2017: “Dealing with our second planet”“The bot on the cebuano Wikipedia is quickly building a second planet on Wikidata with all the geographical items that it is currently duplicating at high speed.”
the Natural-Earth-Vectordata <-> Wikidata matching/concordances is still not 100%
While I understand that it might be important for many,
it would be better to focus on osm <->wikidata_id pairing/matching as a first step and develop some related data quality tools.
Some of this postprocessing is just a workaround for common Wikidata label cruft, mostly left over from Wikipedia, where technical limitations and naming conventions require disambiguators. It’s better to clean up issues like parentheticals at the source than apply quick fixes.

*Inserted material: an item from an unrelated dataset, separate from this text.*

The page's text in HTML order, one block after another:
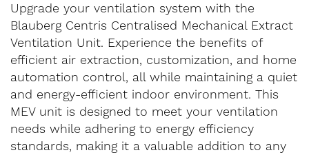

On the other hand, some postprocessing is presentational and specific to map labeling. For example, “New York City”, “Washington, D.C.”, and “Santiago de Chile” are preferred in many written and spoken contexts. But on maps, where space is limited and you already have spatial context, “New York”, “Washington”, and “Santiago” are preferred and the longer forms can be jarring. I’m confident Wikidata would be able to model these map-specific distinctions elegantly if necessary, but it’s quite reasonable for a data consumer to apply these shortenings systematically.
I was unaware that CJK maps omit the place type suffix that’s ubiquitous in East Asian place names. In many Western languages, maps conventionally omit “boring” street type prefixes or suffixes, such as “Road” in English or “Calle” in Spanish. Most OSM communities are including these words in name anyways (with the notable exception of Vietnam). Unfortunately, OSM’s road names are largely unstructured, so any postprocessing heuristics will have some false positives.